Nerve injury induces a robust and long lasting increase in DNMT3b expression. Gene expression is normalized to GAPDH. All SNI data are normalized to sham controls. (A) At 1 week post nerve injury, qRT-PCR experiments demonstrate a significant, almost fourfold increase in DNMT3b transcript in the DRG ipsilateral to the injured nerve.
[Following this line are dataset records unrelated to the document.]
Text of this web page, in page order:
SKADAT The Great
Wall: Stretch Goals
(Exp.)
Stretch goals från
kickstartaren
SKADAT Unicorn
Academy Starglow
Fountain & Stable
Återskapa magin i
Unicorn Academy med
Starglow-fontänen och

DRGs contralateral to nerve injury showed no significant changes, *p < 0.001. n = 8 SNI and 8 sham. (B) At 2 weeks post nerve injury, qRT-PCR experiments demonstrate a significant increase in DNMT1 (38%), DNMT3a (58%), and DNMT3b (twofold) transcripts in the DRGs ipsilateral to the injured nerve. DRGs contralateral to nerve injury showed no changes, *p < 0.05. n = 4 SNI and 4 sham animals. (C) At 4 weeks post nerve injury, qRT-PCR experiments demonstrate a significant, approximately 40% increase in DNMT3b transcripts in the DRGs ipsilateral to the injured nerve. DRGs contralateral to nerve injury showed no changes. For DRGs ipsilateral to injury in SNI rats, DNMT1 showed a trend toward being increased by 27% with p = 0.09 while DNMT3a also showed a slight trend of being increased by 42% with p = 0.22, *p < 0.05. n = 6 SNI and 6 sham.

FIGURE 5

DNMT3b transcript expression remains exclusively neuronal after peripheral nerve injury. Immunohistochemisry was performed on sections obtained from DRG ipsilateral to the peripheral injury in two SNI rats 1 week post-surgery. (A,B) are two examples of images obtained by staining the DRG sections with DNMT3b (green) antibody and DAPI (blue). Note that, similar to the naïve tissue, DNMT3b expression is ubiquitous in neurons, but absent from glia.